• **What needs to be done**
With the images removed, return every line below exactly as it reads.
»»
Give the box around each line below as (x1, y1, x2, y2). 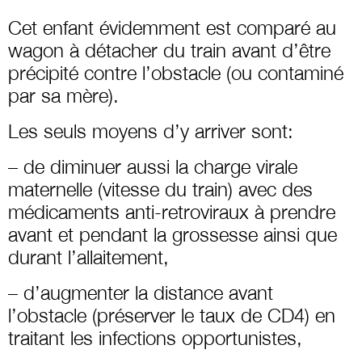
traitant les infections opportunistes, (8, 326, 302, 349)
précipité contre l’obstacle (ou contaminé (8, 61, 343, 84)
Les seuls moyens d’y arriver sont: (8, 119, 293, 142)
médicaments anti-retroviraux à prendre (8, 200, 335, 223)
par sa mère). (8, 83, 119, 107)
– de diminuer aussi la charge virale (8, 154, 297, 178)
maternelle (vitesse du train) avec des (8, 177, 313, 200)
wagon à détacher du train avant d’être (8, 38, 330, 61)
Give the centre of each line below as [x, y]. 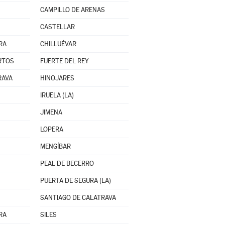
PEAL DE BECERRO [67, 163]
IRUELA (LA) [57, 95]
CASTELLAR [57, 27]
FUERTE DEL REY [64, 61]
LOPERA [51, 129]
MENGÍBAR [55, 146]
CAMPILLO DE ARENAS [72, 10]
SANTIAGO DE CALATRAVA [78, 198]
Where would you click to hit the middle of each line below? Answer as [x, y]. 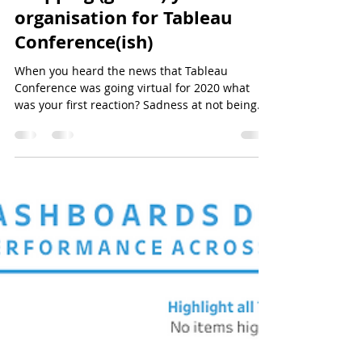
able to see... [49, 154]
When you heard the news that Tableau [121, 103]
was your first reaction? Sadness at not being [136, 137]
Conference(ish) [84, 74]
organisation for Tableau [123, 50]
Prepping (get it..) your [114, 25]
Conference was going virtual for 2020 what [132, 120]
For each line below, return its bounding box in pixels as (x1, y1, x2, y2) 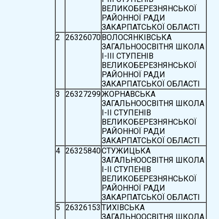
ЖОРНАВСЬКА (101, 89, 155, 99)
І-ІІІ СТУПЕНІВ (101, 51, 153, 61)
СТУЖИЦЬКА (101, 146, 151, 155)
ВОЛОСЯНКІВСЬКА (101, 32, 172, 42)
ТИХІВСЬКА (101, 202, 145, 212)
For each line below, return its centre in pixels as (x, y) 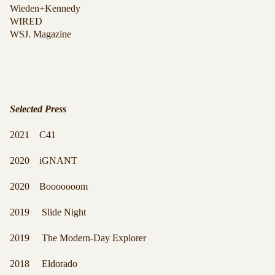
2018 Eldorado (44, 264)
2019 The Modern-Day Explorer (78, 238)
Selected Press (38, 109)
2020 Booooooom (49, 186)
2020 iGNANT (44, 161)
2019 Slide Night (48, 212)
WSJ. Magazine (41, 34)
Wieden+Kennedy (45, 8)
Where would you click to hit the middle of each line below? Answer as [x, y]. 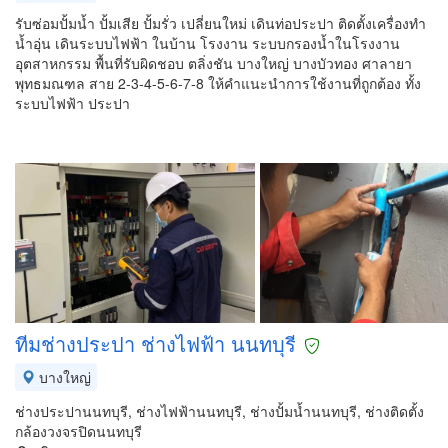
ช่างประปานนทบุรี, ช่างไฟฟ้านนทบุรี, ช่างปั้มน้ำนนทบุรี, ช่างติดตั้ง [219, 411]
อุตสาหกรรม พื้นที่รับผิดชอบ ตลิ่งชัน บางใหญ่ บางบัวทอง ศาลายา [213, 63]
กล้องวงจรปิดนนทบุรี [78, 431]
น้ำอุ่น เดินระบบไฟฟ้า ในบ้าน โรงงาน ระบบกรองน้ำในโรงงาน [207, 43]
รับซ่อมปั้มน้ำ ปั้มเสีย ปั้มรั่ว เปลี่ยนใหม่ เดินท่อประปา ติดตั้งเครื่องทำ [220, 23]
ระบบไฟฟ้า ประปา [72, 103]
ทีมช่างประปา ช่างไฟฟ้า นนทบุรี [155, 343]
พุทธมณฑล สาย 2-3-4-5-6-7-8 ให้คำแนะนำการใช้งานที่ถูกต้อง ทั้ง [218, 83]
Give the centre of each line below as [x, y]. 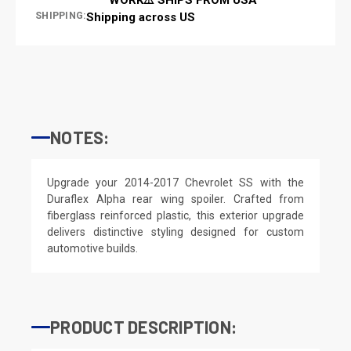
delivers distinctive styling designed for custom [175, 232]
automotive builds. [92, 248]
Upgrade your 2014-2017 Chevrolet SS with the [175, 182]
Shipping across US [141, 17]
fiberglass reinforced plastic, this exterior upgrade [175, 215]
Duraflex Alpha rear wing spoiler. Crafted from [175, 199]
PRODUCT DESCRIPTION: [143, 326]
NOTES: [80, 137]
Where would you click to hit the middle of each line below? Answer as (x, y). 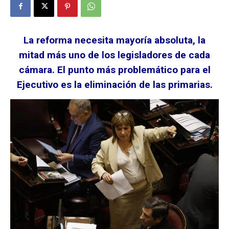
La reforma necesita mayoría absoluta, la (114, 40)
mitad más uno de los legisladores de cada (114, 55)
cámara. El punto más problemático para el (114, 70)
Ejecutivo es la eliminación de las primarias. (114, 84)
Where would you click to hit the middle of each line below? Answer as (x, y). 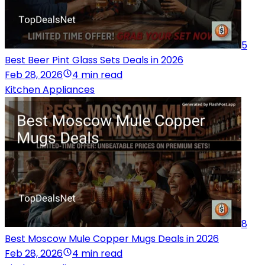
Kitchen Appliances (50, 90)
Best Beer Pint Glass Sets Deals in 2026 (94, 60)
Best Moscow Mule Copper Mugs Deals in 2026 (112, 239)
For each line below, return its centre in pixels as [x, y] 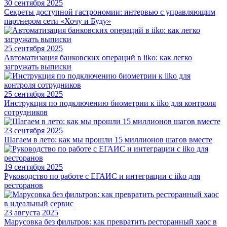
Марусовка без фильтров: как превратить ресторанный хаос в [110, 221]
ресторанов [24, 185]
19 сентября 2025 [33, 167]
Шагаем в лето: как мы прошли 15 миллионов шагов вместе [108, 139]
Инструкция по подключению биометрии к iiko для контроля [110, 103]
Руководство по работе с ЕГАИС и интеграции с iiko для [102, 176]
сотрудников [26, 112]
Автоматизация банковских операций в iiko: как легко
««
• **Output for this task**
Give the box around each line below as (x1, y1, x2, y2). 
traitant les infections opportunistes, (8, 326, 302, 349)
précipité contre l’obstacle (ou contaminé (8, 61, 343, 84)
Les seuls moyens d’y arriver sont: (8, 119, 293, 142)
médicaments anti-retroviraux à prendre (8, 200, 335, 223)
par sa mère). (8, 83, 119, 107)
– de diminuer aussi la charge virale (8, 154, 297, 178)
maternelle (vitesse du train) avec des (8, 177, 313, 200)
wagon à détacher du train avant d’être (8, 38, 330, 61)
Give the centre of each line below as [x, y]. 
PEAL DE BECERRO [67, 163]
IRUELA (LA) [57, 95]
CASTELLAR [57, 27]
FUERTE DEL REY [64, 61]
LOPERA [51, 129]
MENGÍBAR [55, 146]
CAMPILLO DE ARENAS [72, 10]
SANTIAGO DE CALATRAVA [78, 198]
Where would you click to hit the middle of each line below? Answer as [x, y]. 
able to see... [49, 154]
When you heard the news that Tableau [121, 103]
was your first reaction? Sadness at not being [136, 137]
Conference(ish) [84, 74]
organisation for Tableau [123, 50]
Prepping (get it..) your [114, 25]
Conference was going virtual for 2020 what [132, 120]
For each line below, return its bounding box in pixels as (x1, y1, x2, y2) 
ЖОРНАВСЬКА (101, 89, 155, 99)
І-ІІІ СТУПЕНІВ (101, 51, 153, 61)
СТУЖИЦЬКА (101, 146, 151, 155)
ВОЛОСЯНКІВСЬКА (101, 32, 172, 42)
ТИХІВСЬКА (101, 202, 145, 212)
For each line below, return its centre in pixels as (x, y) 
2018 Eldorado (44, 264)
2019 The Modern-Day Explorer (78, 238)
Selected Press (38, 109)
2020 Booooooom (49, 186)
2020 iGNANT (44, 161)
2019 Slide Night (48, 212)
WSJ. Magazine (41, 34)
Wieden+Kennedy (45, 8)
Where would you click to hit the middle of each line below? Answer as [x, y]. 
ช่างประปานนทบุรี, ช่างไฟฟ้านนทบุรี, ช่างปั้มน้ำนนทบุรี, ช่างติดตั้ง [219, 411]
อุตสาหกรรม พื้นที่รับผิดชอบ ตลิ่งชัน บางใหญ่ บางบัวทอง ศาลายา [213, 63]
กล้องวงจรปิดนนทบุรี [78, 431]
น้ำอุ่น เดินระบบไฟฟ้า ในบ้าน โรงงาน ระบบกรองน้ำในโรงงาน [207, 43]
รับซ่อมปั้มน้ำ ปั้มเสีย ปั้มรั่ว เปลี่ยนใหม่ เดินท่อประปา ติดตั้งเครื่องทำ [220, 23]
ระบบไฟฟ้า ประปา [72, 103]
ทีมช่างประปา ช่างไฟฟ้า นนทบุรี [155, 343]
พุทธมณฑล สาย 2-3-4-5-6-7-8 ให้คำแนะนำการใช้งานที่ถูกต้อง ทั้ง [218, 83]
Give the centre of each line below as [x, y]. 
delivers distinctive styling designed for custom [175, 232]
automotive builds. [92, 248]
Upgrade your 2014-2017 Chevrolet SS with the [175, 182]
Shipping across US [141, 17]
fiberglass reinforced plastic, this exterior upgrade [175, 215]
Duraflex Alpha rear wing spoiler. Crafted from [175, 199]
PRODUCT DESCRIPTION: [143, 326]
NOTES: [80, 137]
Where would you click to hit the middle of each line below? Answer as (x, y). 
La reforma necesita mayoría absoluta, la (114, 40)
mitad más uno de los legisladores de cada (114, 55)
cámara. El punto más problemático para el (114, 70)
Ejecutivo es la eliminación de las primarias. (114, 84)
Where would you click to hit the middle of each line below? Answer as (x, y). 
Kitchen Appliances (50, 90)
Best Beer Pint Glass Sets Deals in 2026 (94, 60)
Best Moscow Mule Copper Mugs Deals in 2026 (112, 239)
For each line below, return its centre in pixels as [x, y] 
Марусовка без фильтров: как превратить ресторанный хаос в [110, 221]
ресторанов [24, 185]
19 сентября 2025 [33, 167]
Шагаем в лето: как мы прошли 15 миллионов шагов вместе [108, 139]
Инструкция по подключению биометрии к iiko для контроля [110, 103]
Руководство по работе с ЕГАИС и интеграции с iiko для [102, 176]
сотрудников [26, 112]
Автоматизация банковских операций в iiko: как легко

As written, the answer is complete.